*** Raw data Section Begins ***

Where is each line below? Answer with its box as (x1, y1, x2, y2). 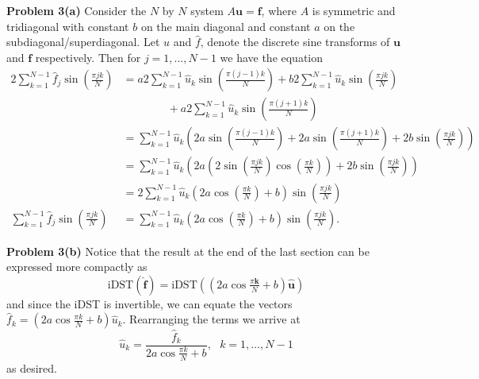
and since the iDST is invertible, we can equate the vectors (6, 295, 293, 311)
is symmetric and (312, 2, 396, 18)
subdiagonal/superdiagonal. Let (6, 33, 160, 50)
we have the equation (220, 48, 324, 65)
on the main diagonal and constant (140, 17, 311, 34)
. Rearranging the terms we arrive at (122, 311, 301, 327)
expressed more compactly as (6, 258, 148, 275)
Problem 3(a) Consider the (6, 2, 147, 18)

*** Raw data Section Ends ***
*** Raw data Section Begins ***

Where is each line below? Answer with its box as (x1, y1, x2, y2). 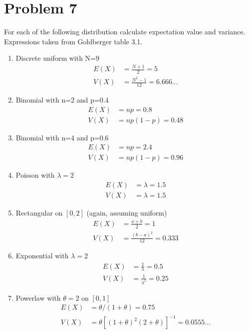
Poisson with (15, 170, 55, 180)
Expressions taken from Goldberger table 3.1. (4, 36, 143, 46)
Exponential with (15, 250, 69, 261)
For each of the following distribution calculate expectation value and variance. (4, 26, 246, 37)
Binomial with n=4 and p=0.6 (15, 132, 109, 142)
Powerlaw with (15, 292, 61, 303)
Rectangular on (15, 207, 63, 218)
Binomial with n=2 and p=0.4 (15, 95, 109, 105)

*** Raw data Section Ends ***
*** Raw data Section Begins ***

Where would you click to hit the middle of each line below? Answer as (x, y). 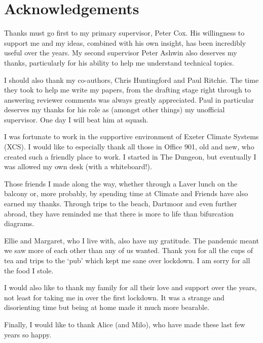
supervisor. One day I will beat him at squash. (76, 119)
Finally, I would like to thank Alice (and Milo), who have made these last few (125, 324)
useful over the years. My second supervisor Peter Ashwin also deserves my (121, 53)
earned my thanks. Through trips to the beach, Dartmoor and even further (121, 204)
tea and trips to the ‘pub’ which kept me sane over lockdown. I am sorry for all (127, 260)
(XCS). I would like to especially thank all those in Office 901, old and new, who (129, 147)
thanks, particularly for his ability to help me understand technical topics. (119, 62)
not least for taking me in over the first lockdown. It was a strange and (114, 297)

*** Raw data Section Ends ***

What you are asked to do = Transcribe the records above from the line holding "Expressions taken from" down to the line holding "Binomial with n=2", inclusive, without adding anything.

Exercise output =
Expressions taken from Goldberger table 3.1. (4, 36, 143, 46)
Exponential with (15, 250, 69, 261)
For each of the following distribution calculate expectation value and variance. (4, 26, 246, 37)
Binomial with n=4 and p=0.6 (15, 132, 109, 142)
Powerlaw with (15, 292, 61, 303)
Rectangular on (15, 207, 63, 218)
Binomial with n=2 and p=0.4 (15, 95, 109, 105)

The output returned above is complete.